Re: Pasring XML into a simple hash
by Kanji (Parson) on Jun 21, 2001 at 09:38 UTC
|
I have a "XML like" file <...>
If you don't want to write a custom parser from scratch or within the framework something like Parse::RecDescent provides, you'll need to convert your file into valid XML before you could use XML::Parser or XML::Simple.

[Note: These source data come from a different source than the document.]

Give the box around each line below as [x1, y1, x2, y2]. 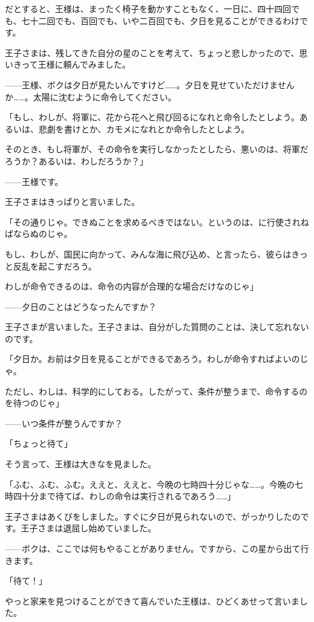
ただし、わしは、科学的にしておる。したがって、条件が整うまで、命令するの [5, 384, 308, 397]
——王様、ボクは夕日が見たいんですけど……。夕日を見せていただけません [5, 78, 295, 91]
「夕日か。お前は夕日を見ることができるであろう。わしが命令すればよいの [5, 352, 300, 365]
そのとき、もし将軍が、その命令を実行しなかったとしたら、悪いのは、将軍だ [5, 143, 309, 155]
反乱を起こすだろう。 [13, 259, 97, 272]
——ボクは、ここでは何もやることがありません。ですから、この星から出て [5, 542, 301, 554]
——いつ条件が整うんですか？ [5, 416, 123, 429]
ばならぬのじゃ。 [5, 227, 72, 240]
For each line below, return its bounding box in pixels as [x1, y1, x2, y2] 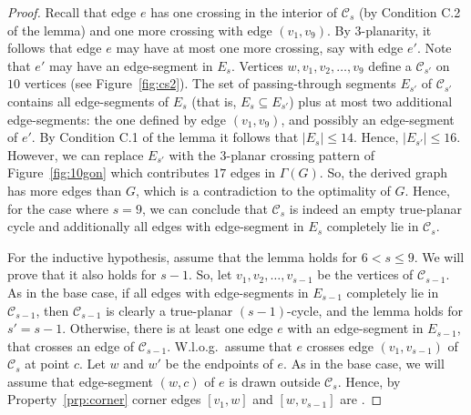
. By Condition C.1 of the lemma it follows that [31, 127, 299, 147]
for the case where [7, 198, 108, 218]
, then [36, 300, 69, 319]
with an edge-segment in [287, 319, 424, 338]
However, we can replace [7, 145, 144, 164]
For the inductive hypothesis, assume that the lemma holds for [7, 247, 358, 266]
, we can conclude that [141, 198, 268, 218]
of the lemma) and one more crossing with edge [7, 20, 272, 39]
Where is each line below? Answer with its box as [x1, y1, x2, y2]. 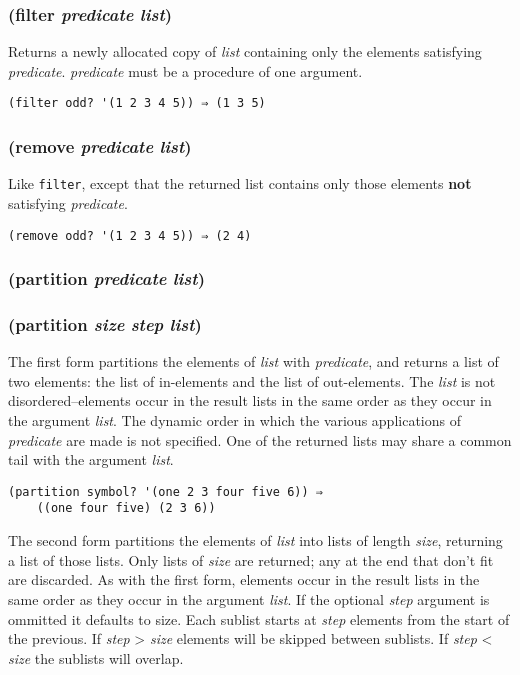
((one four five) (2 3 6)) [36, 501, 216, 516]
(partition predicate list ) [8, 266, 205, 291]
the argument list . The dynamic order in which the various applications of [8, 410, 461, 431]
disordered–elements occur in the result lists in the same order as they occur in [8, 390, 492, 411]
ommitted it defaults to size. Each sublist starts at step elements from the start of [8, 608, 510, 629]
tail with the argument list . [8, 449, 174, 470]
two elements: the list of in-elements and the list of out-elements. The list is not [8, 370, 496, 391]
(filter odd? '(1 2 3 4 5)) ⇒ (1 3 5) [8, 96, 266, 111]
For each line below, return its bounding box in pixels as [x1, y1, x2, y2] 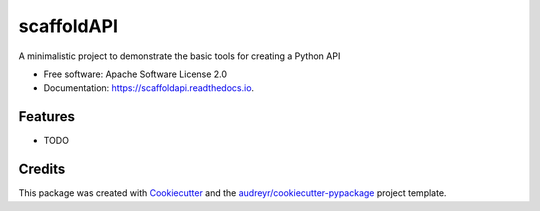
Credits [18, 161, 66, 178]
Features [18, 108, 75, 125]
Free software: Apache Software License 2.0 [43, 68, 228, 80]
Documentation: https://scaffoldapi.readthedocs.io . [43, 82, 255, 94]
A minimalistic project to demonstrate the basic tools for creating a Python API [18, 50, 341, 62]
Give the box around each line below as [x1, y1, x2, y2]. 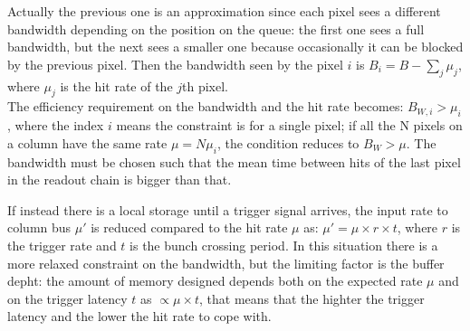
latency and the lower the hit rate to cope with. [7, 307, 272, 326]
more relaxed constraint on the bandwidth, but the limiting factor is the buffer [7, 253, 445, 272]
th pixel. [182, 76, 229, 95]
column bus [7, 218, 72, 237]
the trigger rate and [7, 235, 117, 254]
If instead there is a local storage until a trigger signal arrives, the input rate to [7, 200, 448, 219]
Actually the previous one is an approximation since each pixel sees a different [7, 2, 441, 20]
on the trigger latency [7, 288, 128, 307]
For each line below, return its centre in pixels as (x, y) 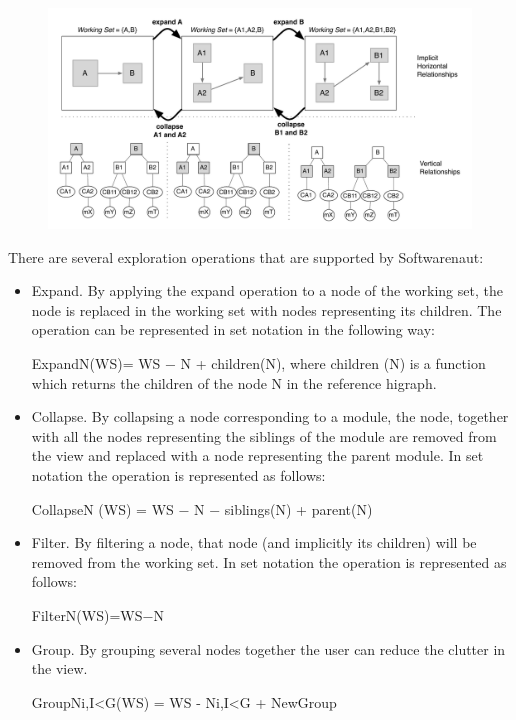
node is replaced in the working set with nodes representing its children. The (266, 309)
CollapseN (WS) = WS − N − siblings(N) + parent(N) (202, 508)
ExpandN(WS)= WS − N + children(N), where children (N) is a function (258, 363)
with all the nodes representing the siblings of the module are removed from (264, 435)
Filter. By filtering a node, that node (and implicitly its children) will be (254, 542)
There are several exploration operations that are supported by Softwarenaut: (246, 256)
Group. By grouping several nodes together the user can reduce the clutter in (268, 648)
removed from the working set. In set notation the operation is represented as (269, 561)
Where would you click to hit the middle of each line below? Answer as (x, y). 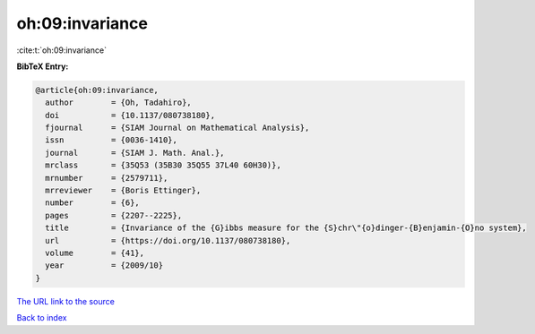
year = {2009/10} (104, 265)
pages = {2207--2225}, (114, 215)
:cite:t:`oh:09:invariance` (62, 50)
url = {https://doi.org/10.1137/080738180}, (168, 240)
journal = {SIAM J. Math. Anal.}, (135, 153)
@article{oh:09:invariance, (97, 90)
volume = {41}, (95, 253)
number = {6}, (93, 203)
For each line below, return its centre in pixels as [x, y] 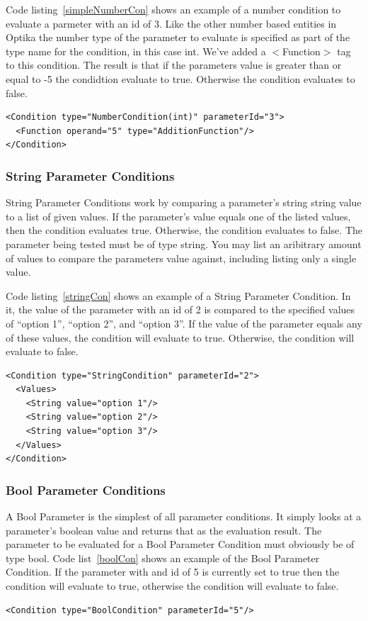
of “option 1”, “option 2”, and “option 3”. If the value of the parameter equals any [184, 323]
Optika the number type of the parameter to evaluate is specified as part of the [178, 37]
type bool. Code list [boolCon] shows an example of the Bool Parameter [163, 558]
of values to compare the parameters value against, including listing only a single [181, 258]
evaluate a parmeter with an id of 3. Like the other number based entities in [171, 23]
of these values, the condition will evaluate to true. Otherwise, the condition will [180, 337]
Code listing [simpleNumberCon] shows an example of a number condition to [173, 9]
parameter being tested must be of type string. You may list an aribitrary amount [184, 244]
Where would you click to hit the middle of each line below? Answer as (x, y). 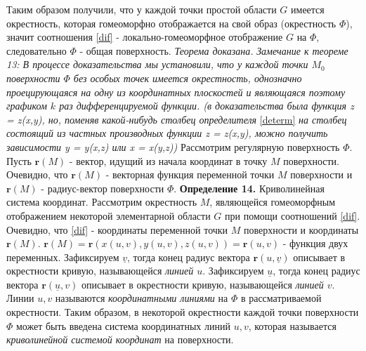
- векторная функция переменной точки (190, 174)
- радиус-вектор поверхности (103, 188)
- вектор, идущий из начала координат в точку (168, 160)
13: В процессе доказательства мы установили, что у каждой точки (157, 64)
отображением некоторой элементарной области (109, 215)
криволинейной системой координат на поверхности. (120, 339)
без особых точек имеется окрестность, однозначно (188, 78)
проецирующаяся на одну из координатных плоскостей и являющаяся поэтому (176, 92)
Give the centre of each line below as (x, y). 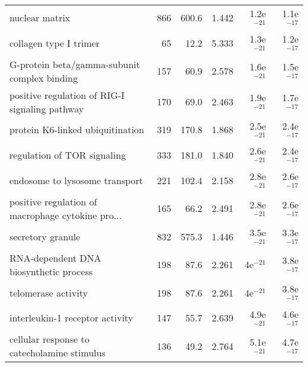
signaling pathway (47, 108)
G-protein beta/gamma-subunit (75, 64)
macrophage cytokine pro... (66, 215)
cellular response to (49, 339)
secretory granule (45, 236)
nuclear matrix (40, 17)
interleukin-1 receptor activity (71, 318)
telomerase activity (49, 292)
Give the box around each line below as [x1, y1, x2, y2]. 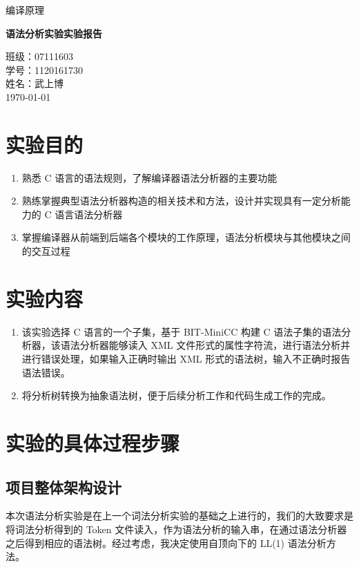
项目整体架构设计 [6, 476, 122, 497]
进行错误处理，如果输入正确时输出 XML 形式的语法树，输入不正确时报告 [21, 351, 351, 365]
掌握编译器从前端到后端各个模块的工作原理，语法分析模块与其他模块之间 [21, 230, 351, 244]
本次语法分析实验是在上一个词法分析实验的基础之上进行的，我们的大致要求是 [6, 508, 353, 523]
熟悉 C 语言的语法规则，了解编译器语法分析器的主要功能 [21, 170, 278, 184]
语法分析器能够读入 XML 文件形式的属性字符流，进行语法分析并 [60, 338, 351, 352]
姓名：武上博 [6, 76, 64, 90]
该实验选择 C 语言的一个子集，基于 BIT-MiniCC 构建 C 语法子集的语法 [21, 324, 342, 338]
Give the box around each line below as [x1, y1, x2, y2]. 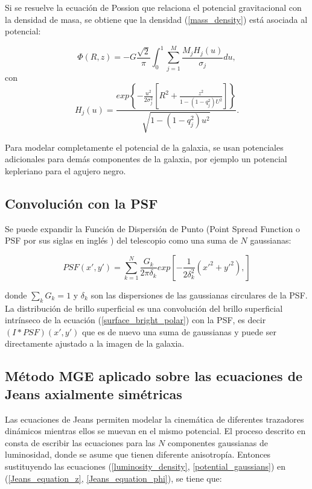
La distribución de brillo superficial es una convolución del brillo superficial [5, 301, 283, 314]
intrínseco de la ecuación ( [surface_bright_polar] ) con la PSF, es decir [5, 314, 266, 326]
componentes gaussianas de [167, 436, 268, 449]
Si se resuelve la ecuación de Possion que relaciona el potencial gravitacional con [5, 1, 302, 13]
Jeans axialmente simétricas [5, 384, 182, 403]
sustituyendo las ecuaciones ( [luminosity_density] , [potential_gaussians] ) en [5, 459, 286, 472]
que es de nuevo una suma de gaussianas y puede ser [81, 325, 276, 338]
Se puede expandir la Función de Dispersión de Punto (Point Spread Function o [5, 222, 300, 235]
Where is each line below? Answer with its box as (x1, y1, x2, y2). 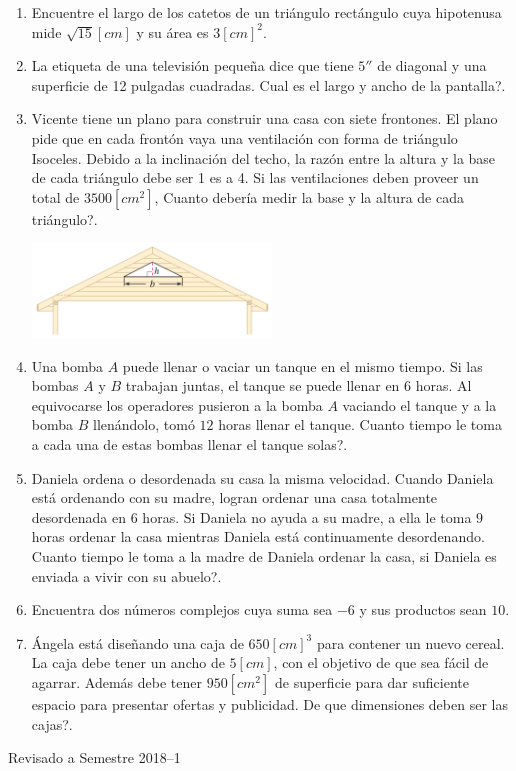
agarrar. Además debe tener (31, 671, 202, 692)
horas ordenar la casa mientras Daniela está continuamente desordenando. (31, 526, 485, 547)
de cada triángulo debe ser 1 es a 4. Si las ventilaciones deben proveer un (31, 167, 479, 188)
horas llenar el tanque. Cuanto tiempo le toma (218, 414, 502, 435)
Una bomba (31, 355, 103, 376)
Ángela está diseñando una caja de (31, 632, 244, 653)
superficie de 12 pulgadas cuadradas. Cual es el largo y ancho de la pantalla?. (31, 74, 506, 95)
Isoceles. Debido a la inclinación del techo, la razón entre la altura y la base (31, 147, 496, 168)
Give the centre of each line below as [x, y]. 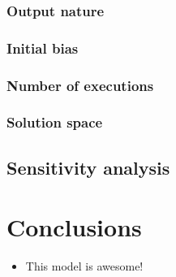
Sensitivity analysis [88, 167]
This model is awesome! [84, 266]
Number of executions [80, 85]
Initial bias [43, 48]
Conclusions [74, 227]
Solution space [55, 122]
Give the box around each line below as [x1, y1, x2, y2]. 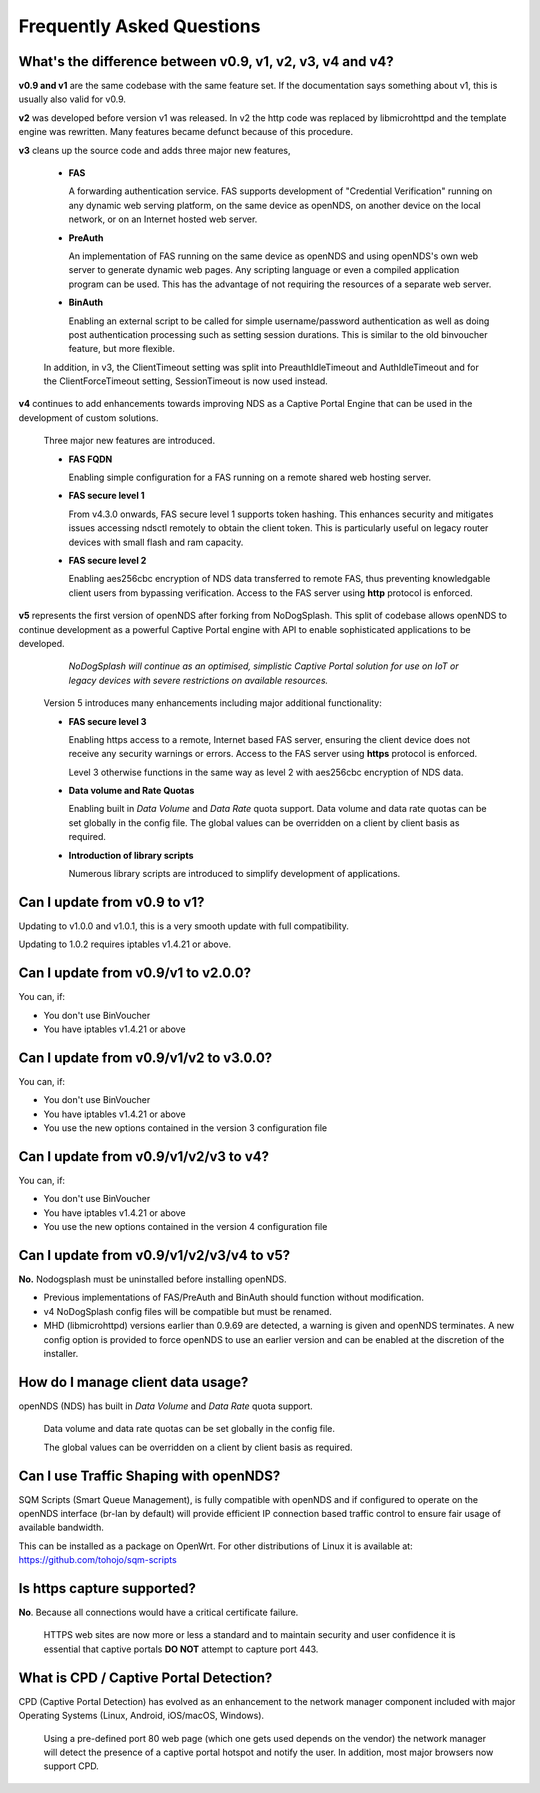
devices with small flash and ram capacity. [68, 536, 244, 548]
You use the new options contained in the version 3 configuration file [43, 1122, 328, 1134]
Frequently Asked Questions [18, 15, 261, 37]
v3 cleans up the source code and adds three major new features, [18, 144, 291, 156]
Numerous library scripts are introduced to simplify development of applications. [68, 868, 401, 880]
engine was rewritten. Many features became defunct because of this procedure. [18, 126, 354, 138]
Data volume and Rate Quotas [68, 785, 195, 797]
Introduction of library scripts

But if you do, doing what you need is a cinch ...
use XML::Simple;
my $xml = XMLin(<<__XML__);
<posts>
<post>
<jobnumber>1234</jobnumber>
<location>Somecity, NJ</location>
</post>
<post>
<jobnumber>87922</jobnumber>
<location>Othercity, AK</location>
</post>
</posts>
__XML__
foreach my $post ( @{ $xml->{'post'} } ) {
print "City: $post->{'location'}\n";
}
--k.
| [reply] [Watch: Dir/Any] [d/l] |
Re: Parsing XML into a simple hash
by bikeNomad (Priest) on Jun 21, 2001 at 10:03 UTC
|
Or you could force it into a single element by attaching tags to both ends: #!/usr/bin/perl -w
use strict;
use XML::Parser;
my %hash;
my $depth = 0;
my @tags;
sub start
{
my ($expat, $element) = @_;
push(@tags, $element);
$hash{$tags[-1]} = '';
}
sub end
{
pop(@tags);
if (@tags == 1)
{
delete $hash{posts};
delete $hash{post};
# now you have hash.
print "Job: $hash{jobnumber}\n";
print "City: $hash{location}\n";
%hash = ();
}
}
sub char
{
my ($expat, $string) = @_;
$hash{$tags[-1]} .= $string;
}
my $text = <<'EOF';
<post>
<jobnumber>1234</jobnumber>
<location> somecity NJ </location>
</post>
<post>
<jobnumber>87922</jobnumber>
<location> Othercity, AK </location>
</post>
EOF
my $p1 = new XML::Parser(Handlers => { Start => \&start,
End => \&end,
Char => \&char });
$p1->parse("<posts>$text</posts>");
| [reply] [Watch: Dir/Any] [d/l] |
Re: Parsing XML into a simple hash
by mirod (Canon) on Jun 21, 2001 at 16:00 UTC
|
And here is the ObXTW (the Obligatory XML::Twig Way), once you've fixed your XML by wrapping everything into a single element:
#!/bin/perl -w
use strict;
use XML::Twig;
my $t= new XML::Twig( twig_handlers => { post => \&post });
$t->parse( \*DATA);
sub post
{ my( $t, $post)= @_; # all handlers get called with those arguments
# here is the magic!
# gi is the element name and text is its... text!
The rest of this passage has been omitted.